- **WHAT YOU WILL DO**: Leaving out the images, transcribe every record below exactly.

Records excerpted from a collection
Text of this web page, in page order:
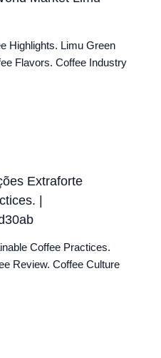
Highlights. Limu Green
Flavors. Coffee Industry
Extraforte
|
Coffee Practices.
Review. Coffee Culture
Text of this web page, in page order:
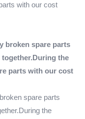
with our cost
broken spare parts
the
parts with our cost
spare parts
the
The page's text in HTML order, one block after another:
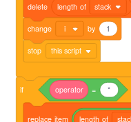
delete length of stack
change i by 1
stop this script
if operator = *
replace item length of

- **THE ANSWER**:
Text of this web page, in page order:
Highlights. Limu Green
Flavors. Coffee Industry
Extraforte
|
Coffee Practices.
Review. Coffee Culture
Text of this web page, in page order:
with our cost
broken spare parts
the
parts with our cost
spare parts
the
The page's text in HTML order, one block after another:
delete length of stack
change i by 1
stop this script
if operator = *
replace item length of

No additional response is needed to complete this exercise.